If the Pride champions in light heavy and heavyweight were to fight the champions from Ufc who do you guys think would win?

Wanderlei Silva v. Tito Ortiz - A rematch of a classic MMA war. Tito squeezed out a win in that one but I don't see it happening again. Silva is a much smarter and well rounded fighter now than he was then. I see Silva getting a sprawl on Tito and soccer kicking him in the face for a referee stoppage. This would be an awesome fight though no matter how it turned out.


Antonio Rodrigo Noguera v. Ricco Rodriguez - I think Nog would dominate this one. He just has all the skills good boxing(he out boxed Herring who is a better boxer than Ricco) and the most technically sound submissions for a heavyweight. Ricco is good but his whole game is trying to get someone down and GnP them. This plays right into Nog's game and he would submit him rather quickly probably with a triangle.

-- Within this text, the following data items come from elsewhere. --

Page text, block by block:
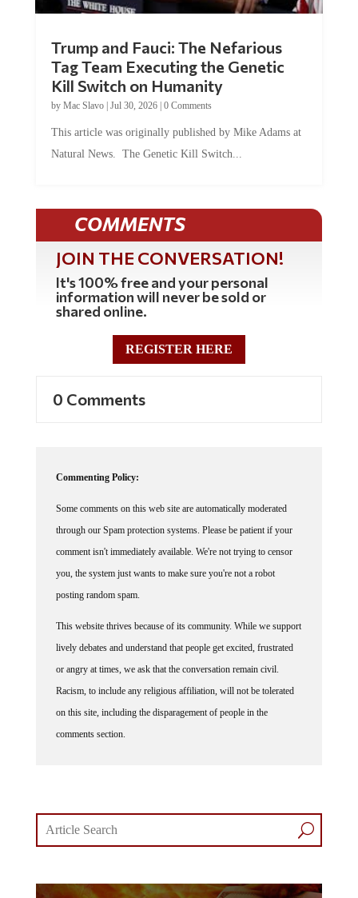
Tag Team Executing the Genetic
Kill Switch on Humanity
byMac Slavo |Jul 30, 2026 | 0 Comments
Natural News. The Genetic Kill Switch...
COMMENTS
JOIN THE CONVERSATION!
It's 100% free and your personal
information will never be sold or
shared online.
REGISTER HERE
through our Spam protection systems. Please be patient if your
comment isn't immediately available. We're not trying to censor
you, the system just wants to make sure you're not a robot
posting random spam.
lively debates and understand that people get excited, frustrated
or angry at times, we ask that the conversation remain civil.
Racism, to include any religious affiliation, will not be tolerated
on this site, including the disparagement of people in the
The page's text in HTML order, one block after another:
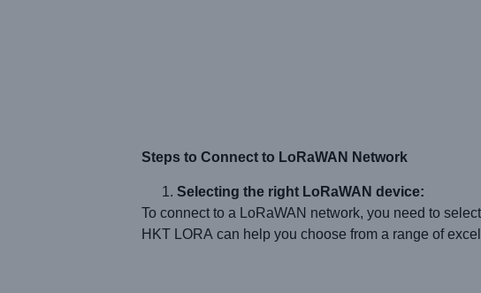
Steps to Connect to LoRaWAN Network
Selecting the right LoRaWAN device:
To connect to a LoRaWAN network, you need to
HKT LORA can help you choose from a range of
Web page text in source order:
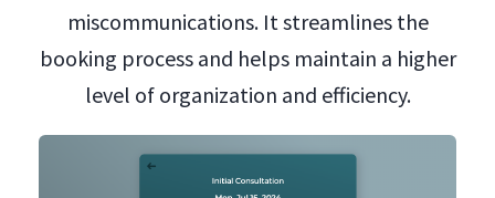
miscommunications. It streamlines the
booking process and helps maintain a higher
level of organization and efficiency.
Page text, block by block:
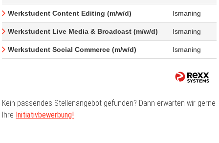
Werkstudent Content Editing (m/w/d) Ismaning
Werkstudent Live Media & Broadcast (m/w/d) Ismaning
Werkstudent Social Commerce (m/w/d) Ismaning
Kein passendes Stellenangebot gefunden? Dann erwarten wir gerne
Ihre Initiativbewerbung!
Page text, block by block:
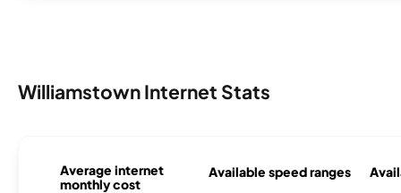
Williamstown Internet Stats
Average internet
monthly cost
Available speed ranges
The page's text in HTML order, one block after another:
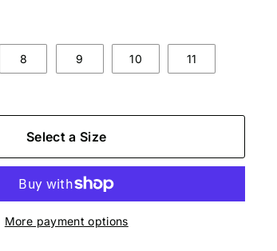
8 9 10 11
Select a Size
More payment options
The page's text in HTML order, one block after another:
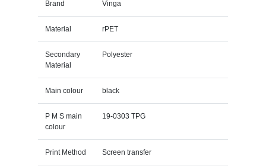
Brand Vinga
Material rPET
Secondary
Material
Polyester
Main colour black
P M S main
colour
19-0303 TPG
Print Method Screen transfer
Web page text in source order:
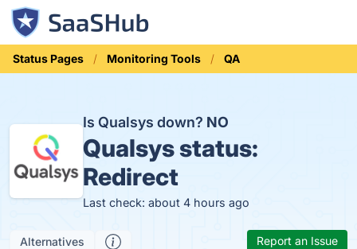
Status Pages Monitoring Tools QA
Is Qualsys down? NO
Qualsys status:
Redirect
Last check: about 4 hours ago
Alternatives Report an Issue
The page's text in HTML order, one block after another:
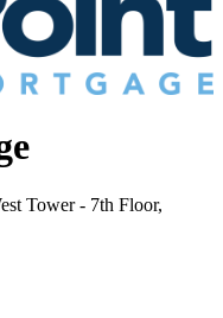
Tower - 7th Floor,
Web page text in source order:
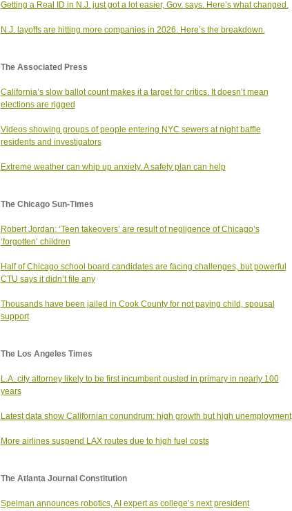
Getting a Real ID in N.J. just got a lot easier, Gov. says. Here’s what changed.
N.J. layoffs are hitting more companies in 2026. Here’s the breakdown.
The Associated Press
California’s slow ballot count makes it a target for critics. It doesn’t mean
elections are rigged
Videos showing groups of people entering NYC sewers at night baffle
residents and investigators
Extreme weather can whip up anxiety. A safety plan can help
The Chicago Sun-Times
Robert Jordan: ‘Teen takeovers’ are result of negligence of Chicago’s
‘forgotten’ children
Half of Chicago school board candidates are facing challenges, but powerful
CTU says it didn’t file any
Thousands have been jailed in Cook County for not paying child, spousal
support
The Los Angeles Times
L.A. city attorney likely to be first incumbent ousted in primary in nearly 100
years
Latest data show Californian conundrum: high growth but high unemployment
More airlines suspend LAX routes due to high fuel costs
The Atlanta Journal Constitution
Spelman announces robotics, AI expert as college’s next president
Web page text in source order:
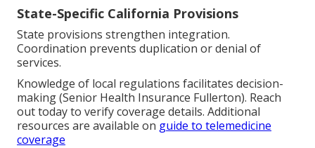
State-Specific California Provisions
State provisions strengthen integration.
Coordination prevents duplication or denial of
services.
Knowledge of local regulations facilitates decision-
making (Senior Health Insurance Fullerton). Reach
out today to verify coverage details. Additional
resources are available on guide to telemedicine
coverage
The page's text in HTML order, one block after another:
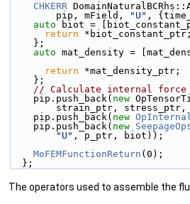
CHKERR
        pip, mField,
"U" ,
auto biot =
return *biot_constant_ptr;
    };
auto mat_density =
return *mat_density_ptr;
    };
// Calculate internal force
    pip.push_back(
new
strain_ptr,
    pip.push_back(
new
    pip.push_back(
new
"U" , p_ptr, biot));
MoFEMFunctionReturn (0);
  };
The operators used to assemble the
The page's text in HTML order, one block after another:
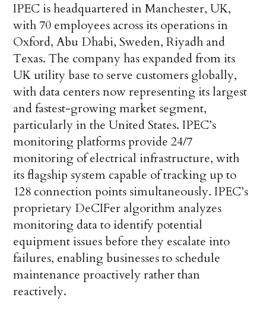
IPEC is headquartered in Manchester, UK,
with 70 employees across its operations in
Oxford, Abu Dhabi, Sweden, Riyadh and
Texas. The company has expanded from its
UK utility base to serve customers globally,
with data centers now representing its largest
and fastest-growing market segment,
particularly in the United States. IPEC’s
monitoring platforms provide 24/7
monitoring of electrical infrastructure, with
its flagship system capable of tracking up to
128 connection points simultaneously. IPEC’s
proprietary DeCIFer algorithm analyzes
monitoring data to identify potential
equipment issues before they escalate into
failures, enabling businesses to schedule
maintenance proactively rather than
reactively.
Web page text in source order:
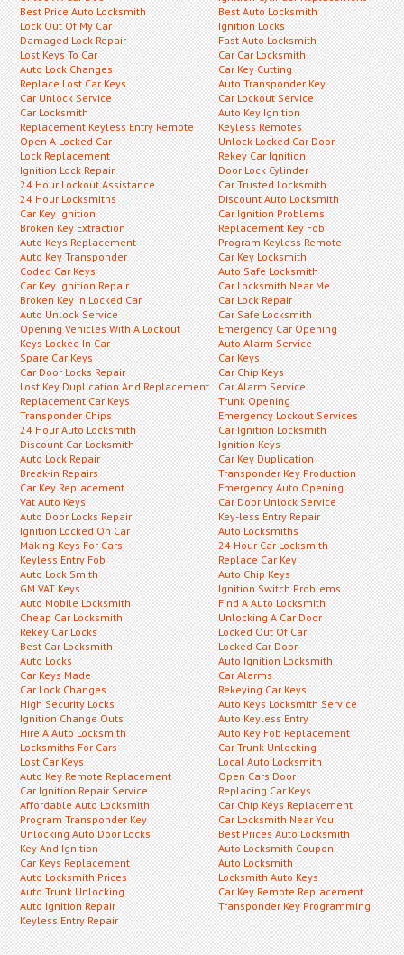
Best Price Auto Locksmith
Lock Out Of My Car
Damaged Lock Repair
Lost Keys To Car
Auto Lock Changes
Replace Lost Car Keys
Car Unlock Service
Car Locksmith
Replacement Keyless Entry Remote
Open A Locked Car
Lock Replacement
Ignition Lock Repair
24 Hour Lockout Assistance
24 Hour Locksmiths
Car Key Ignition
Broken Key Extraction
Auto Keys Replacement
Auto Key Transponder
Coded Car Keys
Car Key Ignition Repair
Broken Key in Locked Car
Auto Unlock Service
Opening Vehicles With A Lockout
Keys Locked In Car
Spare Car Keys
Car Door Locks Repair
Lost Key Duplication And Replacement
Replacement Car Keys
Transponder Chips
24 Hour Auto Locksmith
Discount Car Locksmith
Auto Lock Repair
Break-in Repairs
Car Key Replacement
Vat Auto Keys
Auto Door Locks Repair
Ignition Locked On Car
Making Keys For Cars
Keyless Entry Fob
Auto Lock Smith
GM VAT Keys
Auto Mobile Locksmith
Cheap Car Locksmith
Rekey Car Locks
Best Car Locksmith
Auto Locks
Car Keys Made
Car Lock Changes
High Security Locks
Ignition Change Outs
Hire A Auto Locksmith
Locksmiths For Cars
Lost Car Keys
Auto Key Remote Replacement
Car Ignition Repair Service
Affordable Auto Locksmith
Program Transponder Key
Unlocking Auto Door Locks
Key And Ignition
Car Keys Replacement
Auto Locksmith Prices
Auto Trunk Unlocking
Auto Ignition Repair
Keyless Entry Repair
Best Auto Locksmith
Ignition Locks
Fast Auto Locksmith
Car Car Locksmith
Car Key Cutting
Auto Transponder Key
Car Lockout Service
Auto Key Ignition
Keyless Remotes
Unlock Locked Car Door
Rekey Car Ignition
Door Lock Cylinder
Car Trusted Locksmith
Discount Auto Locksmith
Car Ignition Problems
Replacement Key Fob
Program Keyless Remote
Car Key Locksmith
Auto Safe Locksmith
Car Locksmith Near Me
Car Lock Repair
Car Safe Locksmith
Emergency Car Opening
Auto Alarm Service
Car Keys
Car Chip Keys
Car Alarm Service
Trunk Opening
Emergency Lockout Services
Car Ignition Locksmith
Ignition Keys
Car Key Duplication
Transponder Key Production
Emergency Auto Opening
Car Door Unlock Service
Key-less Entry Repair
Auto Locksmiths
24 Hour Car Locksmith
Replace Car Key
Auto Chip Keys
Ignition Switch Problems
Find A Auto Locksmith
Unlocking A Car Door
Locked Out Of Car
Locked Car Door
Auto Ignition Locksmith
Car Alarms
Rekeying Car Keys
Auto Keys Locksmith Service
Auto Keyless Entry
Auto Key Fob Replacement
Car Trunk Unlocking
Local Auto Locksmith
Open Cars Door
Replacing Car Keys
Car Chip Keys Replacement
Car Locksmith Near You
Best Prices Auto Locksmith
Auto Locksmith Coupon
Auto Locksmith
Locksmith Auto Keys
Car Key Remote Replacement
Transponder Key Programming
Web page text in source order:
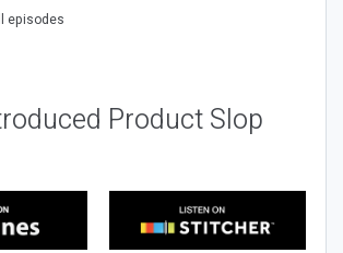
episodes
Product Slop
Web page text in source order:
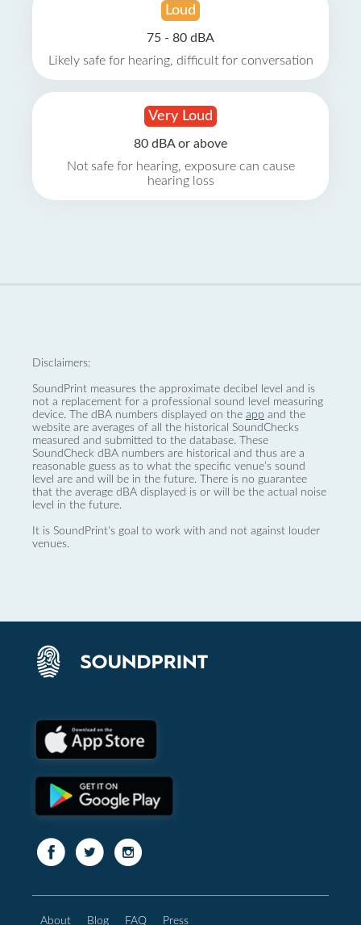
Loud
75 - 80 dBA
Likely safe for hearing, difficult for conversation
Very Loud
80 dBA or above
Not safe for hearing, exposure can cause
hearing loss
Disclaimers:
SoundPrint measures the approximate decibel level and is
not a replacement for a professional sound level measuring
device. The dBA numbers displayed on the app and the
website are averages of all the historical SoundChecks
measured and submitted to the database. These
SoundCheck dBA numbers are historical and thus are a
reasonable guess as to what the specific venue’s sound
level are and will be in the future. There is no guarantee
that the average dBA displayed is or will be the actual noise
level in the future.
It is SoundPrint's goal to work with and not against louder
venues.
About Blog FAQ Press
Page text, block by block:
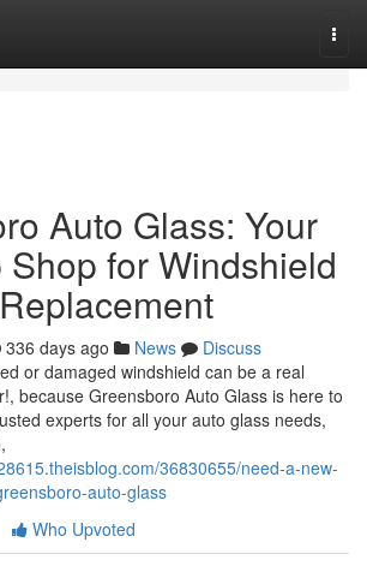
Auto Glass: Your
for Windshield
336 days ago News
Discuss
or damaged windshield can be a real
because Greensboro Auto Glass is here to
experts for all your auto glass needs,
36830655/need-a-new-
auto-glass
Who Upvoted
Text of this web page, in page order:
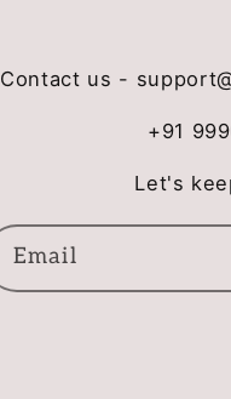
Contact us -
+91
Let's
Email
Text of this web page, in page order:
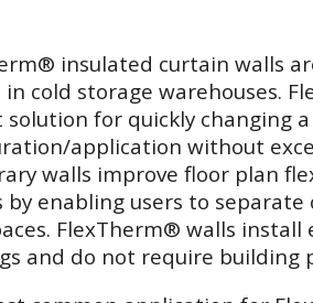
insulated curtain walls
cold storage warehouses.
solution for quickly changing
application without
walls improve floor plan
by enabling users to
FlexTherm® walls
and do not require building
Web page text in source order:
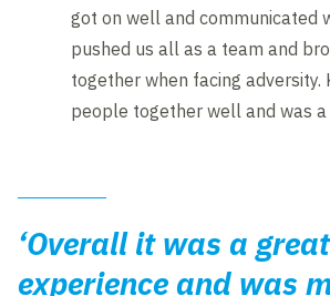
got on well and communicated
pushed us all as a team and
together when facing adversity.
people together well and was a
‘Overall it was a great
experience and was
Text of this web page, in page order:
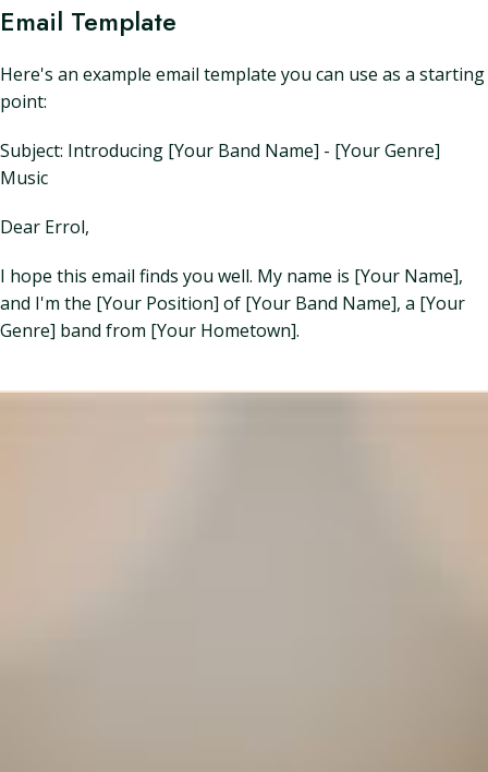
Email Template
Here's an example email template you can use as a starting
point:
Subject: Introducing [Your Band Name] - [Your Genre]
Music
Dear Errol,
I hope this email finds you well. My name is [Your Name],
and I'm the [Your Position] of [Your Band Name], a [Your
Genre] band from [Your Hometown].
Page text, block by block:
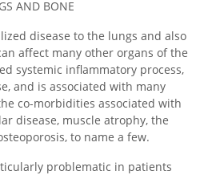
AND BONE
disease to the lungs and also
affect many other organs of the
systemic inflammatory process,
and is associated with many
co-morbidities associated with
disease, muscle atrophy, the
to name a few.
problematic in patients
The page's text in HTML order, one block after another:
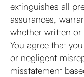
extinguishes all
assurances,
whether written or
You agree that
or negligent
misstatement
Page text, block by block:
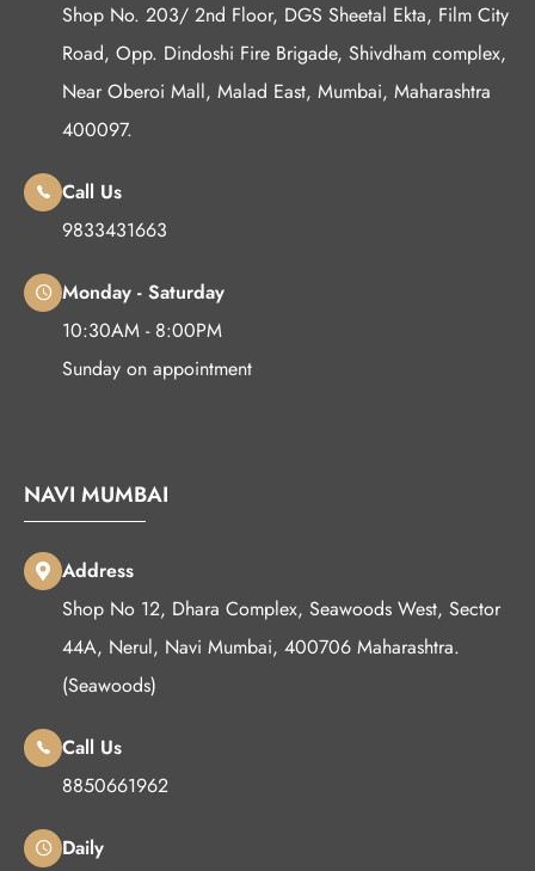
Shop No. 203/ 2nd Floor, DGS Sheetal Ekta, Film City
Road, Opp. Dindoshi Fire Brigade, Shivdham complex,
Near Oberoi Mall, Malad East, Mumbai, Maharashtra
400097.
Call Us
9833431663
Monday - Saturday
10:30AM - 8:00PM
Sunday on appointment
NAVI MUMBAI
Address
Shop No 12, Dhara Complex, Seawoods West, Sector
44A, Nerul, Navi Mumbai, 400706 Maharashtra.
(Seawoods)
Call Us
8850661962
Daily
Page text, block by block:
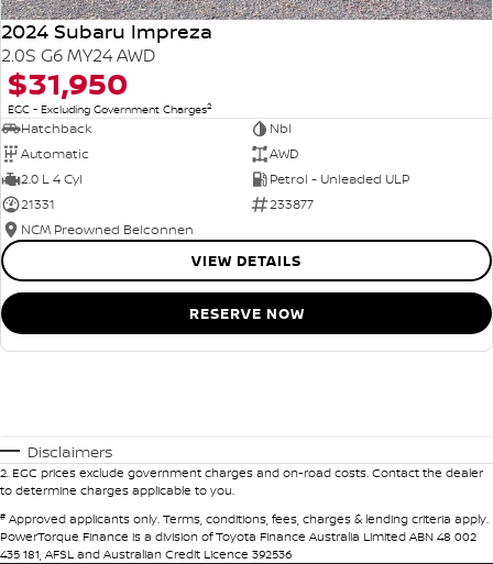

So what do you think? Am I full of ****or what?

:rofl:


----------



## ace (Oct 4, 2002)

Ricco Over Nog.
Tito Over Silva his size differece
Tito is much bigger & better than he was then.
:armed: 
Good Stuff


----------



## ace (Oct 4, 2002)

It should be done in the Pride Ring 
:2pistols: 
Good Stuff


----------



## J-kid (Oct 5, 2002)

They could have a hybrid match Pride Vs UFC  .  It would be great a free for all ...jk  even though it would be cool.  But really knowing the people that run those things they proble put a cage around the pride ring.  I would REALLY injoy seeing some of those fights.


----------



## JDenz (Oct 5, 2002)

Ricco loses for sure in the Pride ring.  In a cage he has got a pretty fair shot.


----------



## ace (Oct 5, 2002)

Ricco is 3 - 0 in Pride


----------



## JDenz (Oct 5, 2002)

Ya but agianst nog all the sapce he is going to have will definitly help Nog.  Usally submissions are on Ricco's side but not in this fight.


----------



## ace (Oct 12, 2002)

Ricco can avoied Submisson

He has the tools to take Nog out
He just keeps geting Better.

He trains Smart

When He new he had
The Fight with Coture,  he brought in the best Wrestlers
To train with.

He would do the same with  Jiu Jitsu.
The Machados. Jsect

He can get the take down
& Yes he could hang on the feet
:snipe2: 
:shock: 
:snipe2: 
:shock: :boxing:


----------



## JDenz (Oct 19, 2002)

I would have to say that we will never see this anytime soon.  I would watch to see how Barnett does against Nog to get a true judge on how good the ufc fighters are compared to the Pride guys.


----------